As noted above, the State Defendants' first argue that Martin has failed to exhaust his administrative remedies with respect to four of his six claims. The Prison Litigation Reform Act of 1996 (" PLRA") amended 42 U.S.C. § 1997e(a) to provide that:

No action shall be brought with respect to prison conditions under section 1983 of this title, or any other Federal law, by a prisoner confined in any jail, prison, or other correctional facility until such administrative remedies as are available are exhausted.

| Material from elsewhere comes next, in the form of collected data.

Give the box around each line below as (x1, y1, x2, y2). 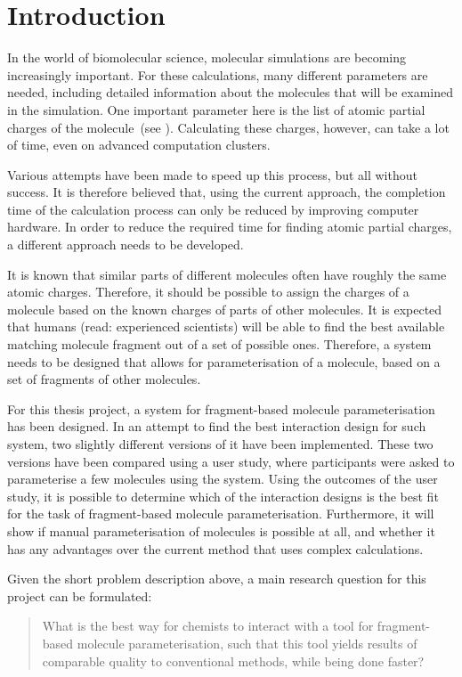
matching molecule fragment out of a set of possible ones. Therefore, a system (7, 335, 432, 354)
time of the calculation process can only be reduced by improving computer (7, 200, 419, 218)
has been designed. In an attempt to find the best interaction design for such (7, 417, 426, 436)
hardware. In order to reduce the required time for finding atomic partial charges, (7, 217, 452, 236)
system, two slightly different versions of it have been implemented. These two (7, 435, 434, 453)
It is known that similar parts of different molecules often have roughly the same (7, 265, 447, 283)
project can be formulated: (7, 586, 152, 605)
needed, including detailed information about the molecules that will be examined (7, 83, 454, 102)
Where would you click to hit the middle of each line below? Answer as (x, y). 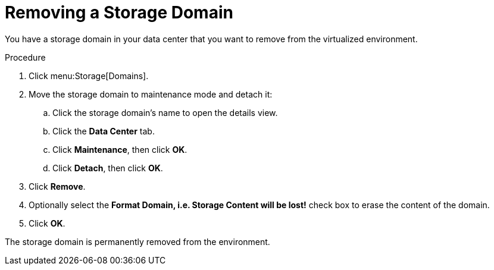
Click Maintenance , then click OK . (120, 149)
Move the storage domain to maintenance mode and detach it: (151, 94)
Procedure (25, 57)
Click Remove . (57, 186)
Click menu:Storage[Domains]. (89, 76)
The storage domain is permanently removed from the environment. (137, 241)
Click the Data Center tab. (104, 131)
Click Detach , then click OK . (108, 168)
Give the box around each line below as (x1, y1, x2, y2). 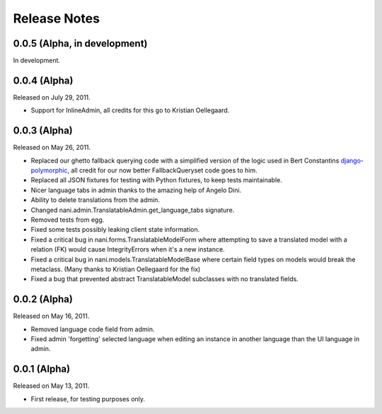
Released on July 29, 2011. (13, 93, 91, 102)
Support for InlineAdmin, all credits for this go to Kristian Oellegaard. (30, 106, 230, 114)
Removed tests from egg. (30, 215, 105, 224)
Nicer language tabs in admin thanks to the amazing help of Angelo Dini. (30, 186, 242, 194)
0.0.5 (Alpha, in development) (13, 37, 148, 49)
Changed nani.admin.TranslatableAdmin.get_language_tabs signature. (30, 206, 235, 214)
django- (340, 156, 364, 165)
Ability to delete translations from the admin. (30, 196, 161, 204)
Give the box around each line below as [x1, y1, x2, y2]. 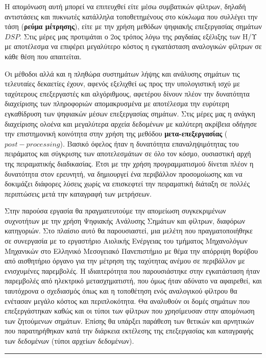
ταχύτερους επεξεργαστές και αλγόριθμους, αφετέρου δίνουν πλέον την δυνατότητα [5, 88, 250, 99]
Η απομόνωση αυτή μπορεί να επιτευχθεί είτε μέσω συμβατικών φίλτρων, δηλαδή [5, 1, 246, 11]
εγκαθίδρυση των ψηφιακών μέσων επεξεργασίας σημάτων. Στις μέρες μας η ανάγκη [5, 108, 255, 118]
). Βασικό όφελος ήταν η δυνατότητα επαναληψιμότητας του [60, 138, 239, 149]
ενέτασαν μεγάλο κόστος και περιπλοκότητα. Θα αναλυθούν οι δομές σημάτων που [5, 295, 250, 306]
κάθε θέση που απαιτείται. [5, 51, 82, 61]
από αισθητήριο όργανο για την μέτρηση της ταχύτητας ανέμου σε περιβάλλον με [5, 255, 245, 266]
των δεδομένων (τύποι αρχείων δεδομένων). [5, 336, 134, 346]
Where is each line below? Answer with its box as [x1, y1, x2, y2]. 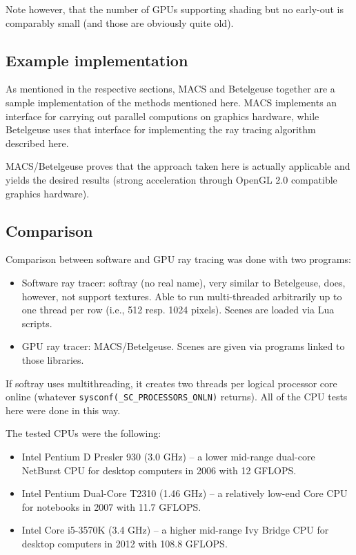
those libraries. [21, 352, 84, 367]
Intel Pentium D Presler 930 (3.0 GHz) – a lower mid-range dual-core [21, 449, 315, 463]
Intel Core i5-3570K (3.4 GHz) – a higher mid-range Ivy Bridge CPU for [21, 523, 329, 537]
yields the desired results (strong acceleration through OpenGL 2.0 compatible [6, 172, 337, 186]
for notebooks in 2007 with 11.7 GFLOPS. [21, 499, 201, 514]
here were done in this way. [6, 402, 121, 417]
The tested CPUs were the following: [6, 426, 161, 440]
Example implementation [6, 49, 188, 70]
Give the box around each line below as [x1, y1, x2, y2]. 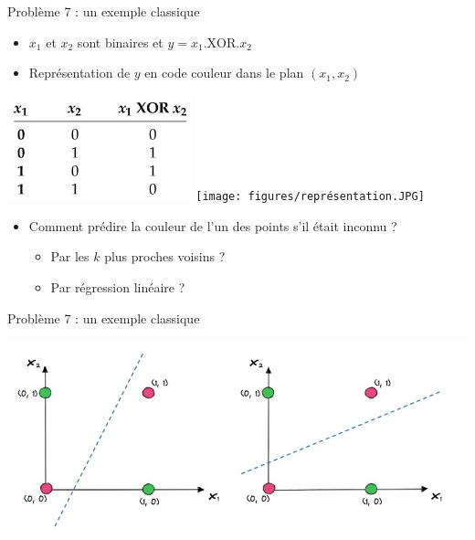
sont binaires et [77, 32, 164, 51]
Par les [50, 247, 90, 266]
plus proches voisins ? [104, 247, 226, 266]
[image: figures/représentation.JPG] [195, 190, 425, 204]
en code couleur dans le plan [144, 63, 304, 82]
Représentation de [28, 63, 131, 82]
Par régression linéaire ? [50, 277, 185, 296]
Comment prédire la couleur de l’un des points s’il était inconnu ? [28, 216, 397, 235]
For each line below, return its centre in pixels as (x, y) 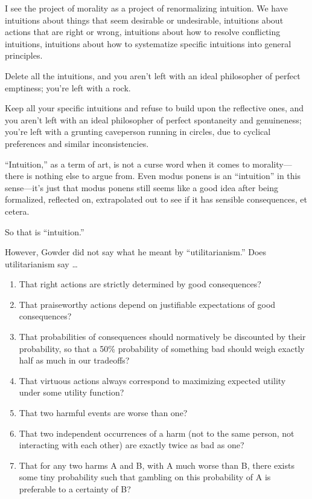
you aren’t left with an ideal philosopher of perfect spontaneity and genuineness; (153, 119)
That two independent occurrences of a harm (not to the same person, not (157, 433)
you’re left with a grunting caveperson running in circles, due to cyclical (138, 132)
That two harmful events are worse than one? (103, 413)
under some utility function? (72, 392)
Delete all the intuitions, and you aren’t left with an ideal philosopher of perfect (153, 75)
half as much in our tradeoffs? (74, 360)
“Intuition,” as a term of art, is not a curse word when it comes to (127, 164)
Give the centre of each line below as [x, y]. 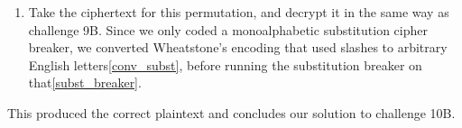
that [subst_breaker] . [85, 82]
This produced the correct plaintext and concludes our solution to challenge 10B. [231, 112]
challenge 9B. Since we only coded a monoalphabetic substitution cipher [228, 29]
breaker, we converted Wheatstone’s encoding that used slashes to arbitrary [238, 47]
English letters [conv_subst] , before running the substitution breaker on [225, 64]
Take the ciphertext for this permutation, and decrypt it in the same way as [239, 12]
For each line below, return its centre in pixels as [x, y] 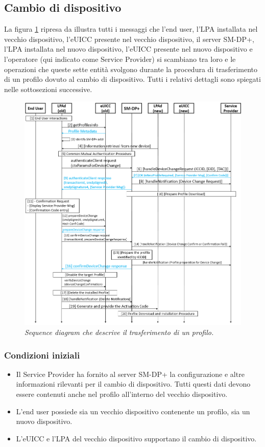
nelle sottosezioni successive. [48, 89]
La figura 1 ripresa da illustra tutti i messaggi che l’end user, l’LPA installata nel [131, 29]
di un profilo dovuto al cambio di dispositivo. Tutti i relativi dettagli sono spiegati [132, 79]
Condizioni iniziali [42, 355]
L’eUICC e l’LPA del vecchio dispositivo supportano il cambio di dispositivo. [136, 438]
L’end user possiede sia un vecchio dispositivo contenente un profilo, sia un [133, 411]
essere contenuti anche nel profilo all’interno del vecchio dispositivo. [122, 394]
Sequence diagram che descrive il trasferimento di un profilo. [119, 332]
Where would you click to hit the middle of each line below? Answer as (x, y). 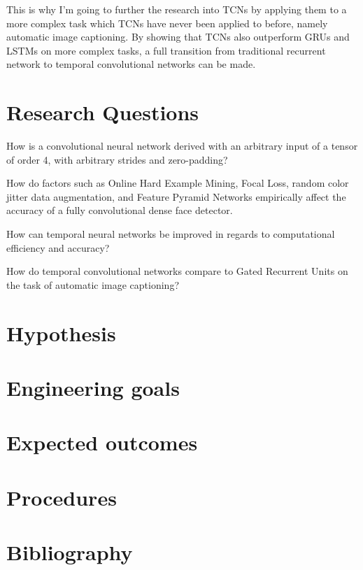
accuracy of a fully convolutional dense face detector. (120, 210)
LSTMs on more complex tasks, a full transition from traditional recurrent (166, 50)
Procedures (62, 497)
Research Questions (103, 112)
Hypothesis (61, 333)
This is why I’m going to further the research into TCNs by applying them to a (177, 9)
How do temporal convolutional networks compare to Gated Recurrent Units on (177, 271)
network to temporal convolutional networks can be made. (131, 64)
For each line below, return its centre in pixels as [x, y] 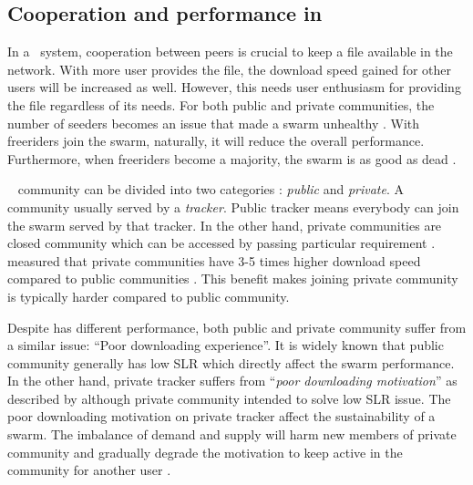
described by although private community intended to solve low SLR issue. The [229, 398]
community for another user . [89, 470]
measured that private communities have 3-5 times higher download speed [214, 260]
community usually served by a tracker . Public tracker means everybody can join [233, 206]
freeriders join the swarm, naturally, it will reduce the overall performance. [216, 141]
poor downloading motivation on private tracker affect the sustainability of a [221, 416]
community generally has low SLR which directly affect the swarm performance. [231, 362]
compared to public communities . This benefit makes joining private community [233, 279]

The Second Circuit has held that administrative exhaustion is not a jurisdictional predicate. See Richardson v. Goord, 347 F.3d 431, 434 (2d Cir. 2003). In addition, as discussed above, the Second Circuit considers a failure to exhaust administrative remedies to be an affirmative defense. See Ziemba v. Wezner, 366 F.3d 161, 163 (2d Cir. 2004); Jenkins v. Haubert, 179 F.3d 19, 28-29 (2d Cir. 1999). The defendants thus bear the burden of proving the plaintiff's failure to exhaust administrative remedies. See, e.g., Ruocco v. Tung, 2004 WL 721716, at *5 (D. Conn. March 30, 2004) ("By characterizing non-exhaustion as an affirmative defense, the Second Circuit requires the defendants to present proof of non-exhaustion."); Reyes v. Punzal, 206 F. Supp. 2d 431, 433 (W.D.N.Y. 2002); Hallett v. New York State Dep't of Correctional Serv., 109 F. Supp. 2d 190, 196-97 (S.D.N.Y. 2000).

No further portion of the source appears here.